# Proof - If the square of an integer is even, . . .

1. Apr 7, 2009

### yanjt

Hi,
I have no idea on how to start to do this question.
If the square of an integer is even,then the integer itself is even

I try to check some books but i can't get any similar examples.I wonder if I can directly prove the n=2k, n^2 = 2(2k^2).

Thanks!

2. Apr 7, 2009

### matt grime

Re: proof

But that is the converse of what you were asked to show. You want to show that if m^2 is even, then m is even. One of the definitions of a prime number makes this instantaneous. What definitions of prime do you know?

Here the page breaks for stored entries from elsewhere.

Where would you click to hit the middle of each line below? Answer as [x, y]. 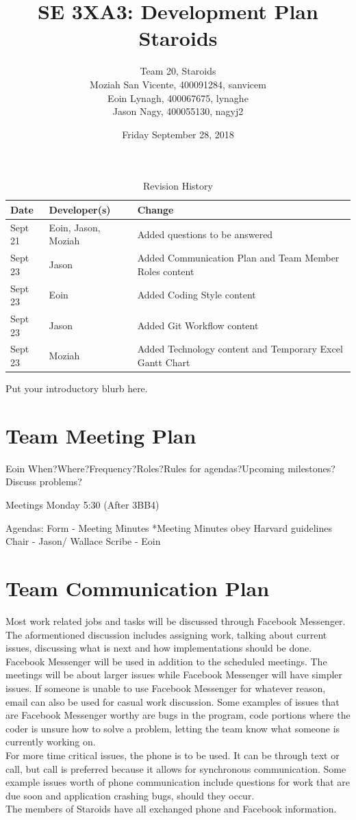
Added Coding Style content [196, 295]
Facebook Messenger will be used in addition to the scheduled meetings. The [166, 661]
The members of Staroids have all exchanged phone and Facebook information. [171, 809]
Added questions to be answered [205, 234]
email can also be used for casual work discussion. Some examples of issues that [173, 701]
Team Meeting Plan [101, 435]
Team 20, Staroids [178, 71]
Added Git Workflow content [198, 325]
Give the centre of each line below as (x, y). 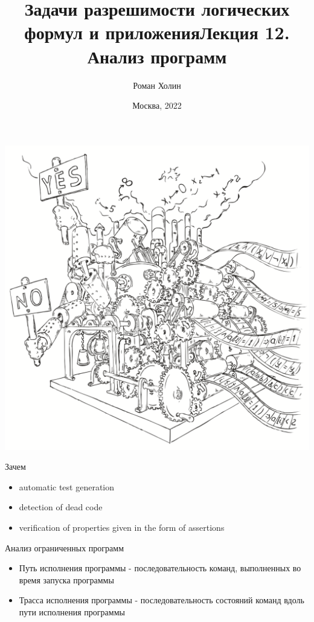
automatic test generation (67, 486)
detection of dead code (61, 507)
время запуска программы (66, 579)
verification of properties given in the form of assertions (122, 527)
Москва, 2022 (157, 105)
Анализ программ (157, 56)
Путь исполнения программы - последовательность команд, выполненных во (160, 568)
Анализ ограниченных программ (65, 547)
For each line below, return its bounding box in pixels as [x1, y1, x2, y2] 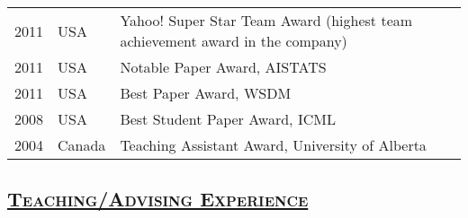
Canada [58, 135, 106, 155]
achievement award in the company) [120, 31, 347, 51]
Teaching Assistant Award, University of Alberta [120, 135, 427, 155]
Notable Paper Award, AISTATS [120, 57, 327, 77]
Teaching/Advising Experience [7, 185, 309, 213]
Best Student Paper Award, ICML [120, 109, 336, 129]
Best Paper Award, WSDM [120, 83, 292, 103]
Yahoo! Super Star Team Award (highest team [120, 10, 413, 31]
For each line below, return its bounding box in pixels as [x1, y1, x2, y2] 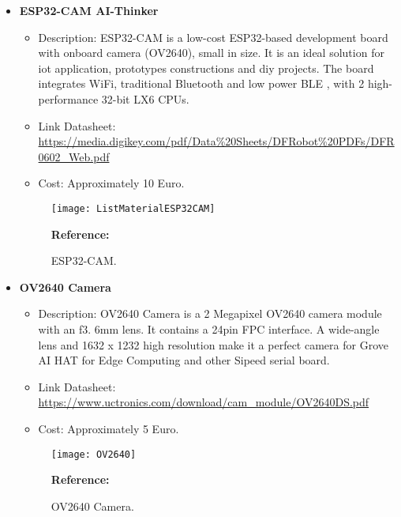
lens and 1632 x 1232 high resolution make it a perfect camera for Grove [38, 336, 388, 353]
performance [38, 90, 99, 107]
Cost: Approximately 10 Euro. [38, 175, 185, 191]
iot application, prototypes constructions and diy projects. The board [38, 59, 374, 76]
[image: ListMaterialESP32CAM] [51, 202, 215, 214]
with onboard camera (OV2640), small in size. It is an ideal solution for [38, 44, 384, 61]
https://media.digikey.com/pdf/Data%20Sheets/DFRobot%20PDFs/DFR [38, 133, 395, 149]
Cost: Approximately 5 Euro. [38, 420, 179, 436]
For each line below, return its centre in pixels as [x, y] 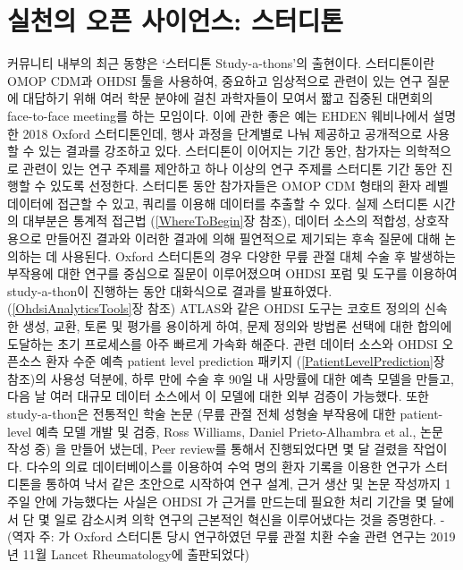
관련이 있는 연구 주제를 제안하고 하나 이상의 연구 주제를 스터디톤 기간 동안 [230, 168]
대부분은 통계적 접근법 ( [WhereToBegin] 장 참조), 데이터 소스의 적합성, [216, 221]
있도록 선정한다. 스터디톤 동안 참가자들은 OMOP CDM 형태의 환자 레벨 [249, 186]
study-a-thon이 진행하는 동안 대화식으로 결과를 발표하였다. [170, 290]
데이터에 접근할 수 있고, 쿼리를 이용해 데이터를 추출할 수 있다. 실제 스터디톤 [218, 203]
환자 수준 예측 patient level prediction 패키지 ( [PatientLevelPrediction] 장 [245, 361]
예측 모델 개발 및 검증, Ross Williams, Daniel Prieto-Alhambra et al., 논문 [239, 431]
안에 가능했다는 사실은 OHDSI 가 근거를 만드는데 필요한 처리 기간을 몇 [231, 501]

Alternatively you can show that if n is odd, then n^2 is odd.

3. Apr 7, 2009

### tiny-tim

Welcome to PF!

Hi yanjt! Welcome to PF!

Try proving it the other way round:

if an integer is odd, its square is odd.

4. Apr 7, 2009

### yanjt

Re: proof

Prime number is number that can be divided by or itself.
if i prove that an integer is odd,its square is odd,I am not using contradiction to prove it,right?I can show that if an integer is odd,its square is odd.Yet, how can i show that if the square of an integer is even,the integer itself is even?

Thanks for ur help!

p/s:Thanks tiny-tim!I found this website is really useful!=)

5. Apr 7, 2009

### matt grime

Re: proof

What's wrong with using proof by contradiction?

6. Apr 8, 2009

### yanjt

Re: proof

Nothing is wrong using contradiction.What i mean is that,i wonder if proof "if n is odd,n^2 is odd" is a kind of contradiction?